1

I have come across the term "saturation" in the context of neural networks and I can't find a straightforward definition for it. for instance:

Because linear units do not saturate, they pose little difficulty for gradient- based optimization algorithms

Does someone have a good definition for "saturation"?

Blade
  • 611
  • 4
  • 16

1 Answers1

3

An activation function $h(x)$ with derivative $h_0 (x)$ is said to right (resp. left) saturate if its limit as $x → ∞$ (resp. $x → −∞$) is zero. An activation function is said to saturate (without qualification) if it both left and right saturates. Most common activation functions used in recurrent networks (for example, tanh and sigmoid) are saturating. In particular they are soft saturating, meaning that they achieve saturation only in the limit.

Let $c$ be a constant such that $x > c$ implies $h_0(x) = 0$ and left hard saturates when $x < c$ implies $h_0(x) = 0, ∀x.$ We say that h(·) hard saturates (without qualification) if it both left and right hard saturates. An activation function that saturates but achieves zero gradient only in the limit is said to soft saturate.

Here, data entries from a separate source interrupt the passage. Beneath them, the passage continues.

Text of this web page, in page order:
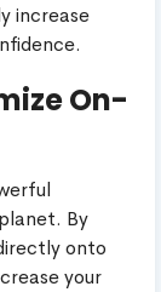
increase
On-
By
onto
your

We can construct hard saturating versions of soft saturating activation functions by taking a first-order Taylor expansion about zero and clipping the results to an appropriate range.

For example, expanding tanh and sigmoid around 0, with $x ≈ 0$, we obtain linearized functions $u_t$ and $u_s$ of tanh and sigmoid respectively:

$sigmoid(x) ≈ u_s(x) = 0.25x + 0.5$

$tanh(x) ≈ u_t(x) = x$

Clipping the linear approximations result to,

$hard-sigmoid(x) = max(min(u_s(x), 1), 0)$

$hard-tanh(x) = max(min(u_t(x), 1), − 1)$

The motivation behind this construction is to introduce linear behavior around zero to allow gradients to flow easily when the unit is not saturated, while providing a crisp decision in the saturated regime.

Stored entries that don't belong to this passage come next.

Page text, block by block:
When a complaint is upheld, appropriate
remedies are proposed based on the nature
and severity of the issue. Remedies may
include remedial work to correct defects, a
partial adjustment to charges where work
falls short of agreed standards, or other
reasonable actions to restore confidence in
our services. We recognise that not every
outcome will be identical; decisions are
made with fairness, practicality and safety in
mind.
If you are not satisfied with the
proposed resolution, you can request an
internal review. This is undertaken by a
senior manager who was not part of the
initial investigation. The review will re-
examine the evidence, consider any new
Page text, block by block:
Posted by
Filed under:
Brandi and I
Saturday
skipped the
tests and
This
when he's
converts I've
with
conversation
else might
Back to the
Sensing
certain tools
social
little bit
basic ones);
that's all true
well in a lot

enter image description here

The ability of the hard-sigmoid and hard-tanh to make crisp decisions comes at the cost of exactly 0 gradients in the saturated regime. This can cause difficulties during training: a small but not infinitesimal change of the pre-activation (before the nonlinearity) may help to reduce the objective function, but this will not be reflected in the gradient.